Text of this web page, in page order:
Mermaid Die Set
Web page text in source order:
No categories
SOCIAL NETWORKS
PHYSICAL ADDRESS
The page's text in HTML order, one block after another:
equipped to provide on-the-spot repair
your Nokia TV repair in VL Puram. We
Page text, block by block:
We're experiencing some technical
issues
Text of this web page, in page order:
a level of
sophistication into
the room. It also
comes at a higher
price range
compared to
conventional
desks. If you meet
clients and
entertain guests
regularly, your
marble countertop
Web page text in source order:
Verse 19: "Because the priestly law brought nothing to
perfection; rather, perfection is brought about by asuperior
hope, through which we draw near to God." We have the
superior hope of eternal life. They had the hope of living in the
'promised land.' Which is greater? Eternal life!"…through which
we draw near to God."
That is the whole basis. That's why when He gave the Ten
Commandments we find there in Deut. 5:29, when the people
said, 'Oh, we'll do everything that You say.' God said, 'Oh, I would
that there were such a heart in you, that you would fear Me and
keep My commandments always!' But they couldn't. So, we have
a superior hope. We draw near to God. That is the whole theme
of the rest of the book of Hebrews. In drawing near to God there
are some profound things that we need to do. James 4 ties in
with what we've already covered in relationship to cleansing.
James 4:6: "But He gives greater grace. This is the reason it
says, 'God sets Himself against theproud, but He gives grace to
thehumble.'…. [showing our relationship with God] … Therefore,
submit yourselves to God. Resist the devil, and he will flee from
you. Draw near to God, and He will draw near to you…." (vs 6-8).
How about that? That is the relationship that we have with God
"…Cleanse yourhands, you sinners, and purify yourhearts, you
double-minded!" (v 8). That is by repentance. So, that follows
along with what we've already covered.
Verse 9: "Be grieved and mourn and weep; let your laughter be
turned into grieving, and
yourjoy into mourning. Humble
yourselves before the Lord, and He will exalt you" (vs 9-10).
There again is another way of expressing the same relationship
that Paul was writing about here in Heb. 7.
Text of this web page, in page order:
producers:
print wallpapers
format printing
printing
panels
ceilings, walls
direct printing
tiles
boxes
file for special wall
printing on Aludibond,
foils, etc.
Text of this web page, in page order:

#### WHAT THE TASK REQUIRES:
Return all of the data precisely as it appears.

#### ANSWER FOR THIS EXERCISE:
Text of this web page, in page order:
Mermaid Die Set
Web page text in source order:
No categories
SOCIAL NETWORKS
PHYSICAL ADDRESS
The page's text in HTML order, one block after another:
equipped to provide on-the-spot repair
your Nokia TV repair in VL Puram. We
Page text, block by block:
We're experiencing some technical
issues
Text of this web page, in page order:
a level of
sophistication into
the room. It also
comes at a higher
price range
compared to
conventional
desks. If you meet
clients and
entertain guests
regularly, your
marble countertop
Web page text in source order:
Verse 19: "Because the priestly law brought nothing to
perfection; rather, perfection is brought about by asuperior
hope, through which we draw near to God." We have the
superior hope of eternal life. They had the hope of living in the
'promised land.' Which is greater? Eternal life!"…through which
we draw near to God."
That is the whole basis. That's why when He gave the Ten
Commandments we find there in Deut. 5:29, when the people
said, 'Oh, we'll do everything that You say.' God said, 'Oh, I would
that there were such a heart in you, that you would fear Me and
keep My commandments always!' But they couldn't. So, we have
a superior hope. We draw near to God. That is the whole theme
of the rest of the book of Hebrews. In drawing near to God there
are some profound things that we need to do. James 4 ties in
with what we've already covered in relationship to cleansing.
James 4:6: "But He gives greater grace. This is the reason it
says, 'God sets Himself against theproud, but He gives grace to
thehumble.'…. [showing our relationship with God] … Therefore,
submit yourselves to God. Resist the devil, and he will flee from
you. Draw near to God, and He will draw near to you…." (vs 6-8).
How about that? That is the relationship that we have with God
"…Cleanse yourhands, you sinners, and purify yourhearts, you
double-minded!" (v 8). That is by repentance. So, that follows
along with what we've already covered.
Verse 9: "Be grieved and mourn and weep; let your laughter be
turned into grieving, and
yourjoy into mourning. Humble
yourselves before the Lord, and He will exalt you" (vs 9-10).
There again is another way of expressing the same relationship
that Paul was writing about here in Heb. 7.
Text of this web page, in page order:
producers:
print wallpapers
format printing
printing
panels
ceilings, walls
direct printing
tiles
boxes
file for special wall
printing on Aludibond,
foils, etc.
Text of this web page, in page order:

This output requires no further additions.